Именно это преобладание эксцентричного личного начала побуждало различных наблюдателей называть его дилетантом; и действительно, если считать, что суть такого типа деятеля определяется господством склонности над долгом и настроения – над правилом и строгим постоянством, то деятельность Гитлера означала вторжение дилетанта в политику. Уже ранние обстоятельства его жизни постоянно несли на себе отпечаток этого свойства, которое в конечном счете вывело его в политику, время его власти было прямо-таки сплошной демонстрацией нормативной силы личностного начала. С ним, этим качеством были связаны его манера идти напролом и радикальность используемых методов, благодаря которой он добился стольких успехов.
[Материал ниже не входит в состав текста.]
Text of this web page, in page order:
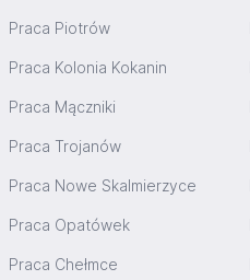
Praca Piotrów
Praca Kolonia Kokanin
Praca Mączniki
Praca Trojanów
Praca Nowe Skalmierzyce
Praca Opatówek
Praca Chełmce
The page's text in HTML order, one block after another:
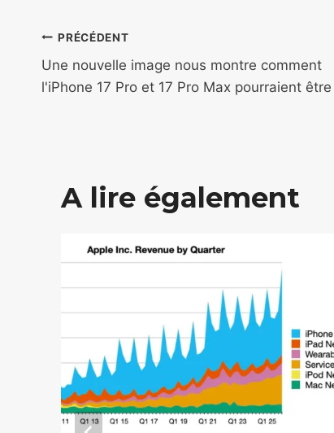
Navigation
de
PRÉCÉDENT
Une nouvelle image nous montre comment
l'iPhone 17 Pro et 17 Pro Max pourraient être
A lire également
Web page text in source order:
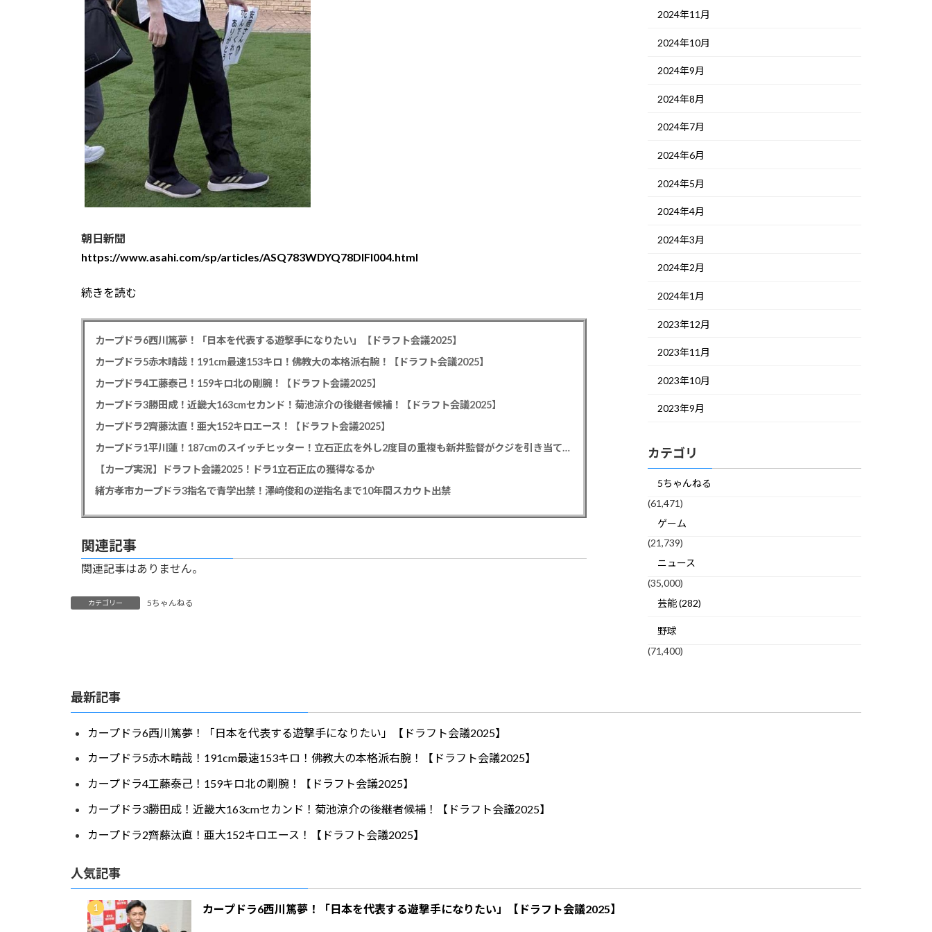
朝日新聞
https://www.asahi.com/sp/articles/ASQ783WDYQ78DIFI004.html
続きを読む
カープドラ6西川篤夢！「日本を代表する遊撃手になりたい」【ドラフト会議2025】
カープドラ5赤木晴哉！191cm最速153キロ！佛教大の本格派右腕！【ドラフト会議2025】
カープドラ4工藤泰己！159キロ北の剛腕！【ドラフト会議2025】
カープドラ3勝田成！近畿大163cmセカンド！菊池涼介の後継者候補！【ドラフト会議2025】
カープドラ2齊藤汰直！亜大152キロエース！【ドラフト会議2025】
カープドラ1平川蓮！187cmのスイッチヒッター！立石正広を外し2度目の重複も新井監督がクジを引き当てる！【ドラフト会議2025】
【カープ実況】ドラフト会議2025！ドラ1立石正広の獲得なるか
緒方孝市カープドラ3指名で青学出禁！澤﨑俊和の逆指名まで10年間スカウト出禁
関連記事
関連記事はありません。
カテゴリー 5ちゃんねる
2024年11月
2024年10月
2024年9月
2024年8月
2024年7月
2024年6月
2024年5月
2024年4月
2024年3月
2024年2月
2024年1月
2023年12月
2023年11月
2023年10月
2023年9月
カテゴリ
5ちゃんねる
(61,471)
ゲーム
(21,739)
ニュース
(35,000)
芸能 (282)
野球
(71,400)
最新記事
カープドラ6西川篤夢！「日本を代表する遊撃手になりたい」【ドラフト会議2025】
カープドラ5赤木晴哉！191cm最速153キロ！佛教大の本格派右腕！【ドラフト会議2025】
カープドラ4工藤泰己！159キロ北の剛腕！【ドラフト会議2025】
カープドラ3勝田成！近畿大163cmセカンド！菊池涼介の後継者候補！【ドラフト会議2025】
カープドラ2齊藤汰直！亜大152キロエース！【ドラフト会議2025】
人気記事
カープドラ6西川篤夢！「日本を代表する遊撃手になりたい」【ドラフト会議2025】
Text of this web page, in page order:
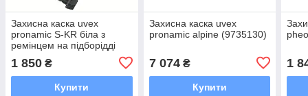
Захисна каска uvex
pronamic S-KR біла з
ремінцем на підборідді
1 850 ₴
Купити
Захисна каска uvex
pronamic alpine (9735130)
7 074₴
Купити
1
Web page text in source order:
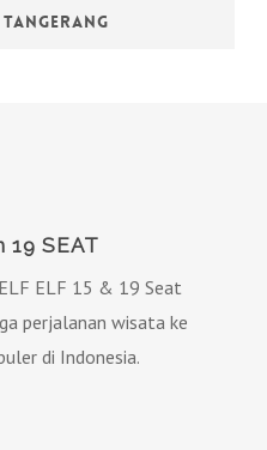
19 SEAT
ELF 15 & 19 Seat
perjalanan wisata ke
di Indonesia.
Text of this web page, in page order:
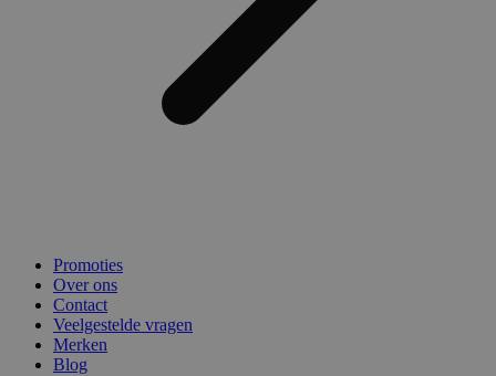
Promoties
Over ons
Contact
Veelgestelde vragen
Merken
Blog
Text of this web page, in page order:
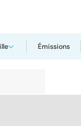
Émissions

Он был настоящим homo novus[133], его не обременяли ни опыт, ни уважение правил игры, он не знал сдерживающих моментов, которые существовали для специалистов, и не отступал в страхе перед непродуманным. Прежде всего он интуитивно схватывал общее направление, однако не представлял себе практических трудностей осуществления масштабных проектов, для него все было лишь детской игрой или актом воли, его смелость не осознавала самой себя. С «дилетантской отвагой в принятии решений» [134] он повсюду вмешивался, высказывал свои мнения, давал указания и делал вещи, на которые другие вряд ли вообще отважились бы. Дилетантским был его страх признать ошибку и его стремление демонстрировать знание тоннажа, калибров и вообще статистики; его эстетические склонности: восхищение гигантским, наивная любовь к трюкам, внезапным действиям и эффектам фокусника – также свидетельствуют о его дилетантской сущности. Характерно, что озарению он доверял больше, чем мысли, а гениальности – больше, чем прилежанию [135].
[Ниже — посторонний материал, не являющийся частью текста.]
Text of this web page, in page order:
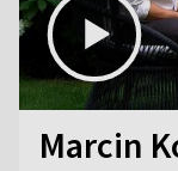
Marcin
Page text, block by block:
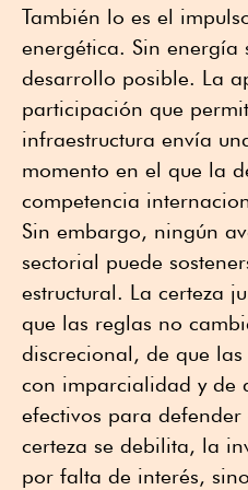
También lo es el
energética. Sin energía
desarrollo posible. La
participación que
infraestructura envía
momento en el que la
competencia
Sin embargo, ningún
sectorial puede
estructural. La certeza
que las reglas no
discrecional, de que
con imparcialidad y de
efectivos para
certeza se debilita, la
por falta de interés,
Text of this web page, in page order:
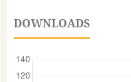
DOWNLOADS
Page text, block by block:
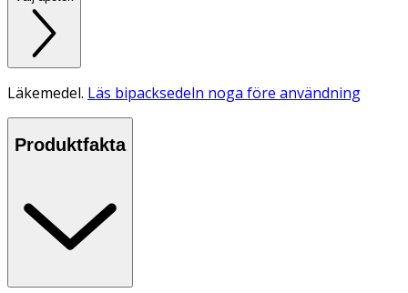
Läkemedel. Läs bipacksedeln noga före användning
Produktfakta
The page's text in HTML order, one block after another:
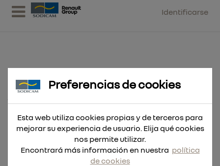
Identificarse
Hoja Sable THE TORCH™ 150mm
14Tpi - 5uds
Preferencias de cookies
Esta web utiliza cookies propias y de terceros para
mejorar su experiencia de usuario. Elija qué cookies
nos permite utilizar.
Encontrará más información en nuestra política
de cookies
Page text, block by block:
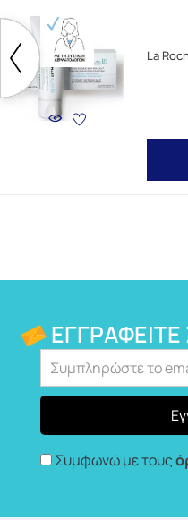
La
ΕΓΓΡΑΦΕΊΤΕ
Συμφωνώ με τους

Этот дилетантизм он пытался скрыть пренебрежением к чувству меры, он доводил его до монументальности, чтобы сделать невидимым. В этом смысле он был деятелем XIX века – человеком, преклоняющимся перед величием в любой форме – будь то в размерах, будь то в людях. Величие было легитимизацией всего, мир был для него экспериментальным полем или просто кулисой, и в соответствии с беспардонным высказыванием Ницше он был уверен, что народ не что иное, как обходной путь природы для создания нескольких великих деятелей.. «Гении исключительного рода, – заявлял он, имея в виду самого себя, – не считаются с обычными людьми», их более глубокое понимание вещей, их высокая миссия оправдывают любую жестокость, в его представлениях сумма отдельных людей, копошащихся у ног гениев, претендующих на величие и славу, представлялась лишь «населяющими планету бациллами» [136].
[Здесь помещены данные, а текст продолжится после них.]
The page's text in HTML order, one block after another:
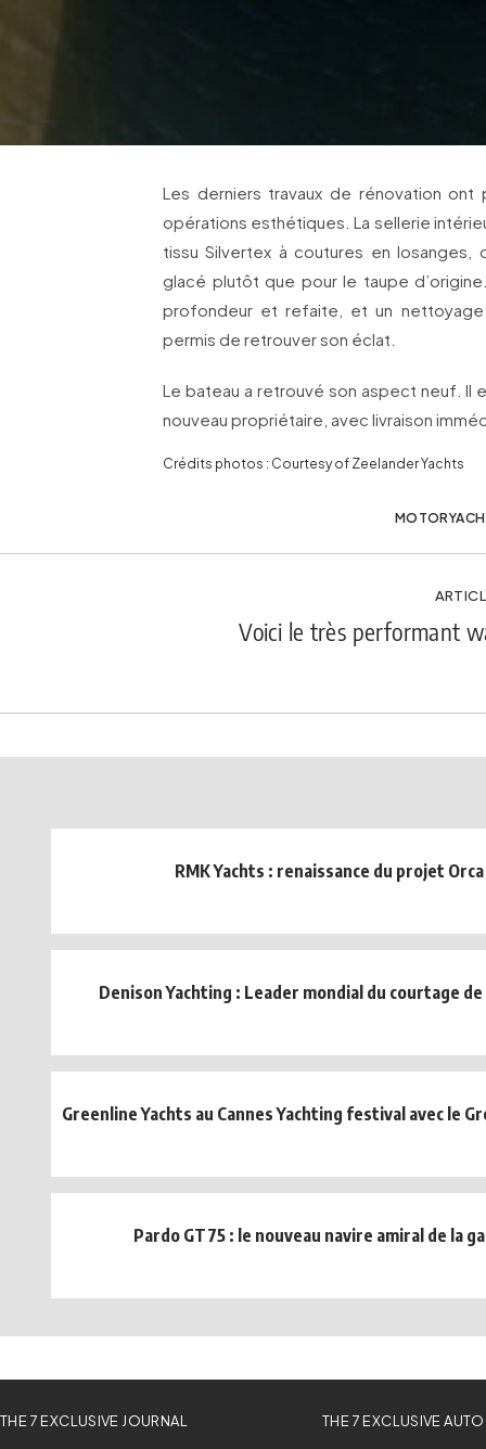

В этих картинах гениальности, величия, славы, миссии и борьбы миров проявляется характерное начало мира представлений Гитлера: он мыслил мифологическими, а не общественными категориями, и его «современность» была пронизана архаическими элементами. Мир и человечество, состоящие из тысяч нитей переплетения интересов, темпераментов и энергетических зарядов, сокращались до немногих инстинктивно схваченных противоречий, были друзья и враги, добро и зло, чистое противостояло нечистому, бедные богатым, рыцарь в сияющих латах на странно разрывающейся картине – охраняющему сокровище дракону. Гитлер отмечал, что Розенберг избрал для своего главного произведения «неудачное заглавие»: национал-социализм противопоставляет собой не миф XX века духу, а «веру и знание XX века мифу XIX века» [137]; в действительности же он был гораздо ближе к позиции философа партии, чем об этом говорят подобные высказывания. Дело в том, что рациональное в нем постоянно ограничивалось методичностью и не высвечивало темных уголков его страхов и аффектов; отталкиваясь от менее мифологических предпосылок, он действовал с планомерной трезвостью, и только отметив эти ничем не связанные между собой холодность и заблуждения, макиавеллизм и завороженность магией, можно описать феномен в целом.